Incapaz de volver a mi casa, no me quedaba otro remedio que hablar con Haru y acabé dirigiéndole la palabra sin pensar. Pero, inesperadamente, Haru replicó en un tono normal:

—¡Qué horror! Odio las tormentas.

Frunció el entrecejo. A mí aquella expresión de su rostro me parecía muy erótica, triste, y cuando la veía, me quedaba embelesada mirándola por un instante.

—¡Fumi-chan! ¡Ayúdame!

Brilló la cegadora luz de un relámpago y, acto seguido, se oyó retumbar un trueno, tan fuerte como si se hubiese estrellado contra algo. Era la primera vez que Haru me decía algo parecido y, cuando la miré, sorprendida, vi que me sonreía como si fuera una niña pequeña. Y lo comprendí. Que Haru también lo sabía. Que ahora que nuestro amor por aquel hombre estaba a punto de entrar en la última etapa, ella y yo pronto dejaríamos de vernos. Ella lo sabía.

—Está muy cerca —dije.

Y Haru repitió:

—¡Qué horror!

Y se apartó de la ventana, me rodeó e hizo amago de esconderse detrás de mi espalda.

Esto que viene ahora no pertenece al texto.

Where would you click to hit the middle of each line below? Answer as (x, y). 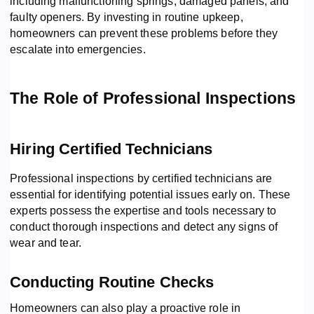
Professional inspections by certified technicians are (141, 178)
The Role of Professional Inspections (153, 98)
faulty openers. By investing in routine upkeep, (127, 17)
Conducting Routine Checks (112, 282)
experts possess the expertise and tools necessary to (143, 210)
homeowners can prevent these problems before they (144, 33)
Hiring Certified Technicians (111, 149)
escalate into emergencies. (78, 49)
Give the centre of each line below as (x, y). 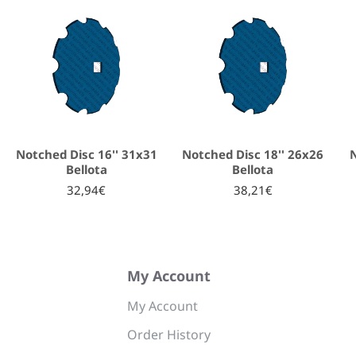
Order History (169, 335)
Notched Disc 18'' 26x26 (253, 154)
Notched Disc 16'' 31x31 (86, 154)
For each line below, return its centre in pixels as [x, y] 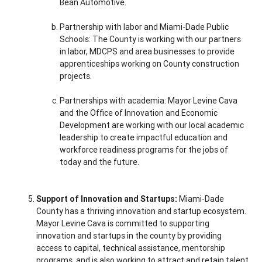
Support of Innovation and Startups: [107, 199]
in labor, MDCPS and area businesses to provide [147, 52]
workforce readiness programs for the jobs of [144, 150]
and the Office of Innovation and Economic [139, 113]
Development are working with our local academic [152, 125]
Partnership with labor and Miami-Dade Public [144, 27]
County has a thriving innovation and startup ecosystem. [142, 211]
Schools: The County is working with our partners [151, 39]
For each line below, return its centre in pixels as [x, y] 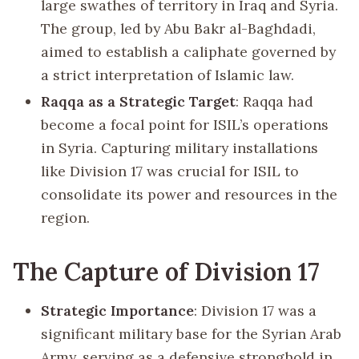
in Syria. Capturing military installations [180, 148]
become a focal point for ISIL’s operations [185, 125]
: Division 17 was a [256, 311]
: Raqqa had [275, 102]
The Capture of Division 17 [166, 271]
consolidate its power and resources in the [190, 195]
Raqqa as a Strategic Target [139, 102]
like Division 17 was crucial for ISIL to [170, 171]
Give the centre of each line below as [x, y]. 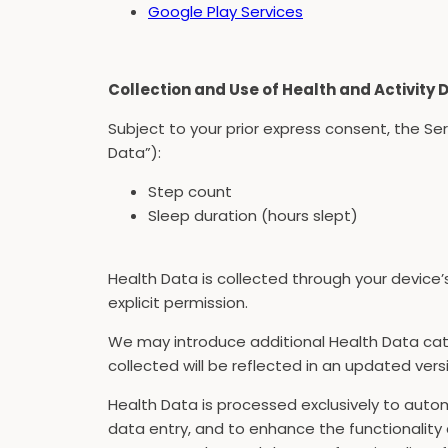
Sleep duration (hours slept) [253, 215]
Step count [190, 191]
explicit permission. [178, 302]
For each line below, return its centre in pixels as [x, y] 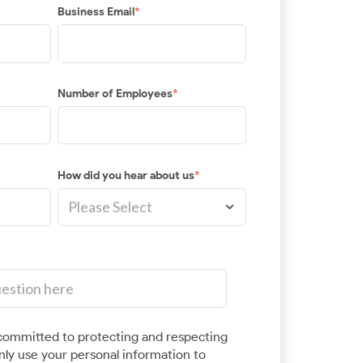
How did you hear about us [126, 175]
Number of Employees [115, 93]
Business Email [96, 12]
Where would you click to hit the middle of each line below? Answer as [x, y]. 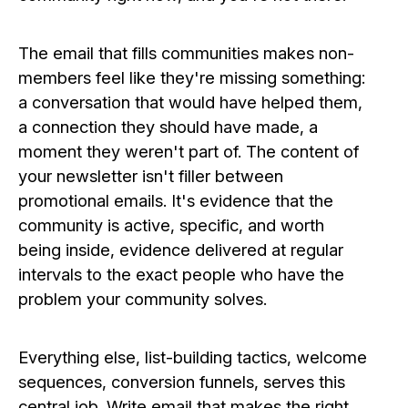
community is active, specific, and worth [171, 224]
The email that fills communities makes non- [186, 52]
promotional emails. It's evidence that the [176, 200]
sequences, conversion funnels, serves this [182, 381]
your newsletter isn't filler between [151, 175]
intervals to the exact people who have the [181, 274]
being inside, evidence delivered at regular [181, 249]
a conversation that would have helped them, [190, 102]
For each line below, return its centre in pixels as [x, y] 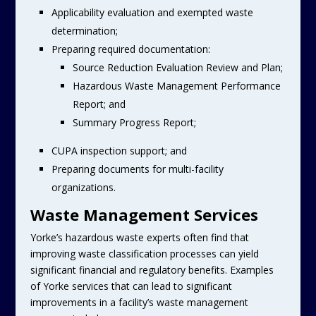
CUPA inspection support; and [119, 151]
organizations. [83, 187]
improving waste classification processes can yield [144, 254]
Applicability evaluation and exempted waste [152, 12]
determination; [84, 31]
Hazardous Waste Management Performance [176, 86]
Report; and [99, 104]
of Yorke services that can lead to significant [131, 286]
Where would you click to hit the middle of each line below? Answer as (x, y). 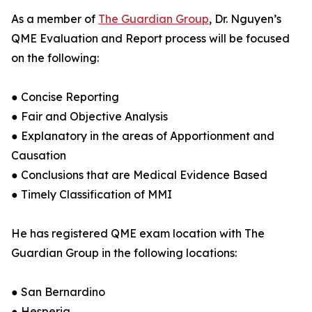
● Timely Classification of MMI (92, 195)
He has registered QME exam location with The (138, 234)
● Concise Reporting (65, 97)
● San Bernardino (58, 292)
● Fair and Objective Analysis (89, 117)
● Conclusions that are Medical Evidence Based (139, 175)
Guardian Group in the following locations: (124, 253)
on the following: (55, 58)
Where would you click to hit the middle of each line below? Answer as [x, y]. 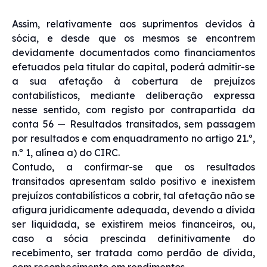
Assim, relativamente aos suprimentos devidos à [133, 24]
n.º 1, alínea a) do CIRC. [66, 152]
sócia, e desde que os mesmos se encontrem [133, 38]
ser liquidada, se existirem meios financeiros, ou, [133, 224]
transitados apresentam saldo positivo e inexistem [133, 181]
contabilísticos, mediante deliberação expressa [133, 95]
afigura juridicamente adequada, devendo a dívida [133, 209]
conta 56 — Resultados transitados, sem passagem [133, 124]
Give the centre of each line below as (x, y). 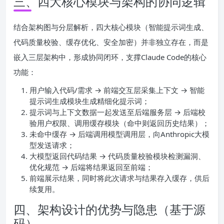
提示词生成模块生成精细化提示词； (89, 101)
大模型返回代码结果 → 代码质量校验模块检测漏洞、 (117, 156)
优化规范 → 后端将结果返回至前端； (91, 167)
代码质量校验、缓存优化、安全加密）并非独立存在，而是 (111, 42)
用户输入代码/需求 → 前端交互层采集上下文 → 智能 (117, 90)
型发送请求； (52, 145)
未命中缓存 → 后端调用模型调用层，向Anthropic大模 (119, 134)
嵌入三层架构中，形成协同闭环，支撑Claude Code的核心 (110, 57)
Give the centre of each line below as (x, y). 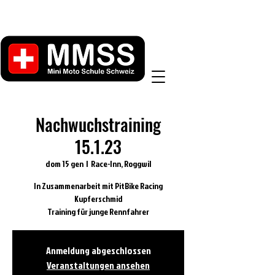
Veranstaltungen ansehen (98, 265)
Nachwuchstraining (98, 124)
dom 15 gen (64, 164)
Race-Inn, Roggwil (121, 164)
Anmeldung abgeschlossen (98, 250)
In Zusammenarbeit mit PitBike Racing (98, 186)
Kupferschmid (98, 199)
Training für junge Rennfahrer (98, 211)
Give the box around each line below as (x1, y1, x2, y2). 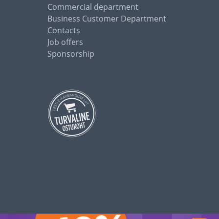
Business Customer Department (47, 13, 166, 24)
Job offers (47, 37, 83, 47)
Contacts (47, 25, 80, 36)
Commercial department (47, 1, 138, 12)
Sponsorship (47, 48, 94, 59)
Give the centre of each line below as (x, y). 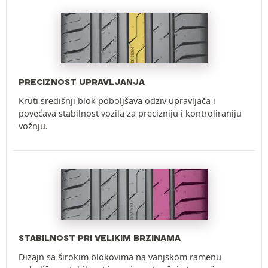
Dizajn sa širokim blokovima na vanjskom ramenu (120, 257)
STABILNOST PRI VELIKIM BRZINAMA (100, 238)
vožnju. (33, 126)
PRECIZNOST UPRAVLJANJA (82, 82)
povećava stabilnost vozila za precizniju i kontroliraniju (130, 114)
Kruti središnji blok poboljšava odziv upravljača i (117, 101)
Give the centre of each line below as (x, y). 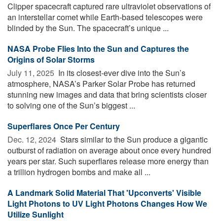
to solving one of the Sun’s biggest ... (71, 105)
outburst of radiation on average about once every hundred (109, 150)
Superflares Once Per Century (64, 126)
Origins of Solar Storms (51, 59)
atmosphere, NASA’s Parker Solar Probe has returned (101, 83)
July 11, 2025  (32, 73)
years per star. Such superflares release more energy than (108, 161)
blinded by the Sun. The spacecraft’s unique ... (88, 28)
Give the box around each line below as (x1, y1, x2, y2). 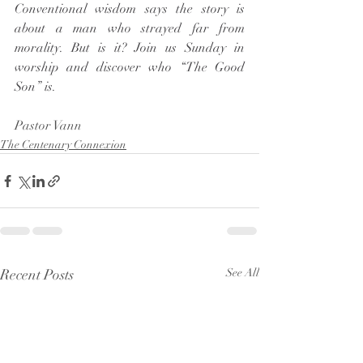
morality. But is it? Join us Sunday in (15, 40, 245, 56)
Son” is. (15, 79, 62, 95)
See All (226, 266, 259, 280)
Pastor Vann (15, 117, 82, 134)
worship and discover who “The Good (15, 59, 245, 75)
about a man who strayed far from (15, 20, 245, 36)
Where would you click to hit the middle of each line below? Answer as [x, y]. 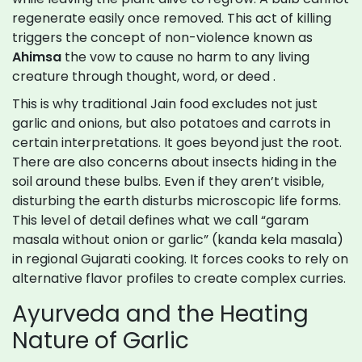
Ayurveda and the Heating [160, 314]
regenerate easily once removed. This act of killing [172, 19]
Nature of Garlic [101, 341]
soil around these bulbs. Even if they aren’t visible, [168, 182]
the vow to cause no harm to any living [187, 57]
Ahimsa [37, 57]
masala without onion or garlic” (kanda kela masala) [178, 240]
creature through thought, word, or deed [141, 77]
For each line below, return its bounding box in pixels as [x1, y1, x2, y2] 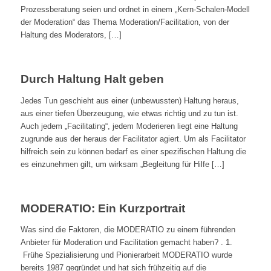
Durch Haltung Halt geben [20, 73, 164, 86]
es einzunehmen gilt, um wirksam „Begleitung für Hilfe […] [20, 159, 224, 169]
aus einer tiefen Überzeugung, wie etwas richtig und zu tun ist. [20, 108, 238, 118]
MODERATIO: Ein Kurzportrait [20, 201, 185, 215]
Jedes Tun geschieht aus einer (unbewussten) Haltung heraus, [20, 96, 239, 105]
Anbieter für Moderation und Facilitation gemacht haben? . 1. [20, 237, 232, 247]
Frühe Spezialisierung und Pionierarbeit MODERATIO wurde [20, 250, 232, 260]
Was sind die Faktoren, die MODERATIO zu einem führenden [20, 224, 235, 234]

«Debe de sentirse insegura por culpa de la tormenta», pensé.

—¡No me tomes el pelo! ¡Pero si tú no tienes miedo! —exclamé, incrédula, y me volví hacia ella.

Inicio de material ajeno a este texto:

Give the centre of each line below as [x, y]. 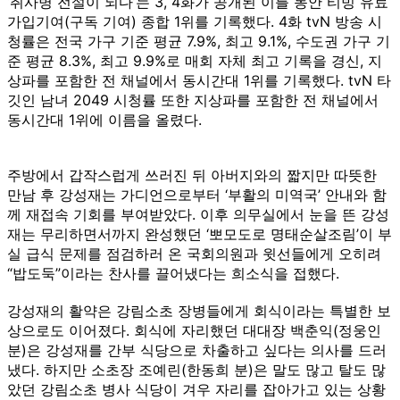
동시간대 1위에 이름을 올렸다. [104, 119]
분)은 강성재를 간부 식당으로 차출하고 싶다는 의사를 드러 [197, 350]
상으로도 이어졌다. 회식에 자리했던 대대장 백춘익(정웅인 [194, 330]
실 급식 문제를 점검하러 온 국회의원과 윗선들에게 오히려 [194, 253]
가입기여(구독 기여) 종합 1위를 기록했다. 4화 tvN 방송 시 [195, 21]
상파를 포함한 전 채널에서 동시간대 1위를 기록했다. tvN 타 [199, 80]
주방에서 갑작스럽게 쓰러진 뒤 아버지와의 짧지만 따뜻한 [192, 175]
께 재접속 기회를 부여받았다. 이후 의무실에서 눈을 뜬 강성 [198, 214]
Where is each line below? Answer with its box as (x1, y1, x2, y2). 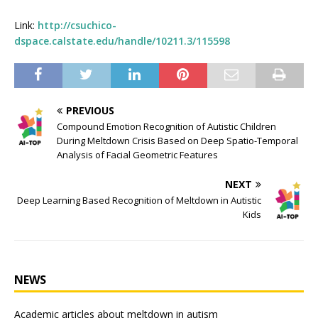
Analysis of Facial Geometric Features (57, 148, 218, 161)
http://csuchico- (38, 18, 116, 32)
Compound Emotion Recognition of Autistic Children (57, 120, 276, 133)
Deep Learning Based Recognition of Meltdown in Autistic (17, 194, 261, 207)
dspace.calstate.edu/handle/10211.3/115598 (14, 34, 230, 48)
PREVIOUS (66, 104, 114, 117)
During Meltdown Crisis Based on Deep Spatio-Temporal (57, 134, 298, 147)
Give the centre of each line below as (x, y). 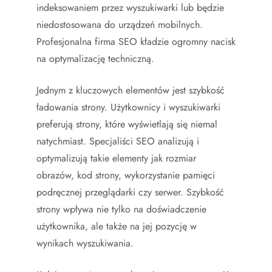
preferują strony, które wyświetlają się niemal (127, 124)
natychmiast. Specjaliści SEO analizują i (118, 141)
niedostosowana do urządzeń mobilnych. (120, 25)
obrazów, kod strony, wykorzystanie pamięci (126, 175)
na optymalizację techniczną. (95, 59)
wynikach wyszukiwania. (85, 243)
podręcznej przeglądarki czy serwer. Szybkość (130, 192)
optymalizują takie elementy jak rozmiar (116, 158)
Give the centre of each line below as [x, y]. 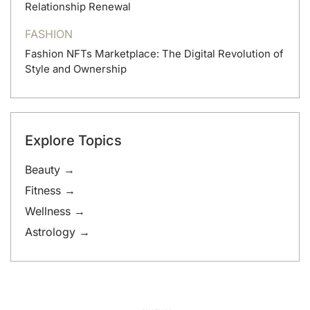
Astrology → [57, 232]
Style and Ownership [76, 69]
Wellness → [55, 211]
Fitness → [50, 191]
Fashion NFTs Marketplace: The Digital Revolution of [154, 54]
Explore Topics [73, 141]
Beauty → [50, 170]
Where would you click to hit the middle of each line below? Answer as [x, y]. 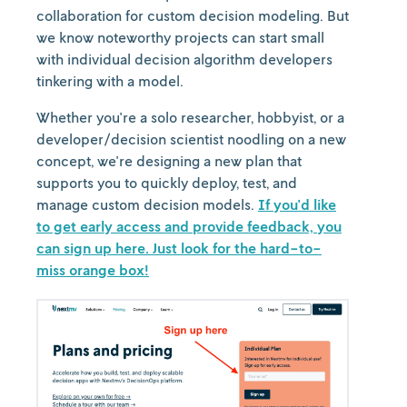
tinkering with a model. [112, 80]
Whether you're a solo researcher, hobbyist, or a [190, 117]
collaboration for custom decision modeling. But [193, 15]
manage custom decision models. [147, 204]
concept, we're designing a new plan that [169, 160]
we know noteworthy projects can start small [180, 37]
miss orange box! [93, 269]
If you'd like [297, 204]
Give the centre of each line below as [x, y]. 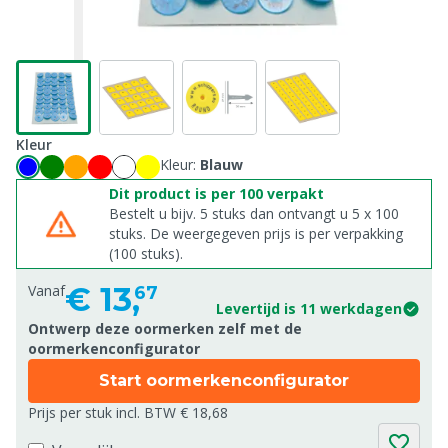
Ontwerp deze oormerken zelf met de [165, 328]
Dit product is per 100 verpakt [216, 193]
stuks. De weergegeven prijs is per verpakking [256, 233]
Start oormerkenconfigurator [224, 380]
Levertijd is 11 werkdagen [309, 308]
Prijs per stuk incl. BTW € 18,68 [128, 412]
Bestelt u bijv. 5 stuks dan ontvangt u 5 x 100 [254, 213]
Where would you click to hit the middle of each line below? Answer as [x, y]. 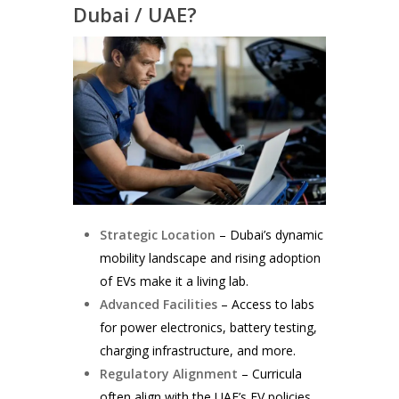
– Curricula [270, 373]
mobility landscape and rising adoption [211, 257]
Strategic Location [158, 234]
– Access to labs [266, 304]
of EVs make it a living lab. [175, 281]
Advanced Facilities [159, 304]
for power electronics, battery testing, [209, 327]
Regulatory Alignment [169, 373]
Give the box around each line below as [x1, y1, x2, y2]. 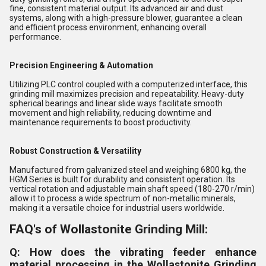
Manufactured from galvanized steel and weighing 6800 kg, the [9, 164, 246, 175]
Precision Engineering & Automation [9, 60, 153, 70]
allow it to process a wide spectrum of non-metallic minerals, [9, 193, 236, 203]
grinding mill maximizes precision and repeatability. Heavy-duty [9, 88, 244, 99]
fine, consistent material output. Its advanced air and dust [9, 3, 223, 13]
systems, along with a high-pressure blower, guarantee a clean [9, 12, 242, 23]
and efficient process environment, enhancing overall [9, 22, 207, 32]
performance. [9, 31, 61, 42]

—La verdad es que un poco de miedo sí que tengo —confesó Haru, y se rio.

Su risa se me contagió y me reí a mi vez. Entonces Haru dijo con la sorpresa pintándose en su rostro:

—Oye, oye. Parece que nos vamos compenetrando, vamos, aunque sólo sea un poco.

—Pues sí, tal vez —asentí.

La habitación parecía replegada sobre sí misma, y el retumbar de los truenos nos llegaba, una vez tras otra, desde la distancia. La atmósfera era densa y compacta, podía pensarse que incluso el aliento contenido estropeaba la perfección de aquel pequeño mundo. Algo precioso brillaba allí, en silencio. Enseguida llegaría a su fin. Se marchitaría, desaparecería. Y nosotros nos separaríamos. Esta certeza era lo único que volvía, una y otra vez.

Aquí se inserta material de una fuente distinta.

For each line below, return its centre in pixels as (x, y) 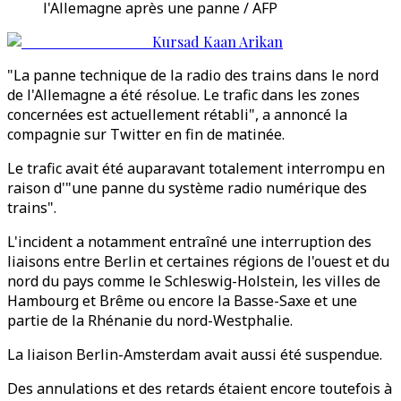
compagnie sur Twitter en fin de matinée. (146, 134)
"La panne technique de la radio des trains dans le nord (193, 75)
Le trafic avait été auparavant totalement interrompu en (196, 168)
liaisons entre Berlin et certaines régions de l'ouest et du (198, 261)
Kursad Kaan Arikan (218, 42)
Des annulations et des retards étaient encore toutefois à (200, 388)
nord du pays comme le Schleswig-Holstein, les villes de (194, 281)
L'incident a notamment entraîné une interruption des (189, 242)
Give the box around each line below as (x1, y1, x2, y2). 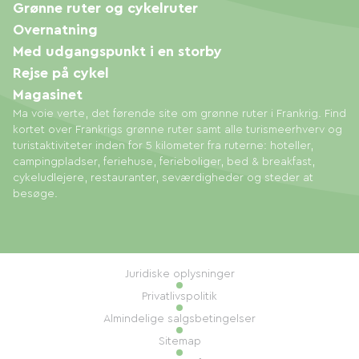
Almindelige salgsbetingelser (103, 313, 256, 325)
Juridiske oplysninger (124, 268, 235, 280)
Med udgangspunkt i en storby (13, 44, 222, 59)
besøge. (13, 188, 58, 200)
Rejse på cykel (13, 66, 109, 81)
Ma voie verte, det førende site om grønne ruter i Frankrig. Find (13, 108, 346, 120)
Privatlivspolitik (142, 291, 217, 303)
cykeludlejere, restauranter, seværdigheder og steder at (13, 172, 313, 184)
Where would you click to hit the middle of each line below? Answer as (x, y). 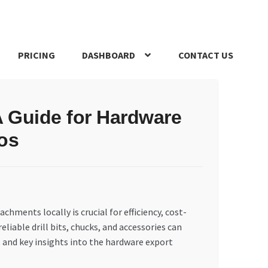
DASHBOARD (109, 55)
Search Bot (132, 94)
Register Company (70, 94)
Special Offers (207, 94)
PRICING (36, 55)
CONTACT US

—Supongo que él estará bien.

El perfil de Haru, iluminado por los destellos de los relámpagos, se veía pequeño y hermoso.

—Esperemos que sí.

Por eso quería que llegara la paz. Permanecer las dos en silencio, tranquilas.

—¿Crees que lleva paraguas?

—Lloviendo así, de poco le va a servir. Espero que no le caiga un rayo encima.

—Le cuadra, ¿verdad?, morir de esta forma.

—Espero que vuelva pronto.

—Ay, sí.

Estábamos sentadas la una al lado de la otra, apoyadas en la pared, abrazándonos las rodillas. Fue la primera y la última vez que hablamos así. El rugido de la lluvia interrumpía sin cesar nuestros pensamientos. Daba la sensación de que habíamos estado siempre así, la una junto a la otra, amigablemente, en aquella habitación. Que sólo habíamos fingido que nos llevábamos mal.

—Suena como si lloviera a mares, ¿verdad?

—Sí, hacía tiempo que no llovía tanto.

—¿Dónde debe de estar?

—¡Y qué más da! Mientras esté bien…

—Debe de estarlo.

—Sí, seguro que sí.

Haru, con su delgado mentón apoyado sobre las rodillas, asintió con un enérgico y elegante movimiento de cabeza.

Ya casi amanecía cuando Mizuo y yo salimos del bar de Tanaka-kun. Mientras caminábamos, le pregunté:

—Oye, ¿cuánto tiempo he estado inconsciente?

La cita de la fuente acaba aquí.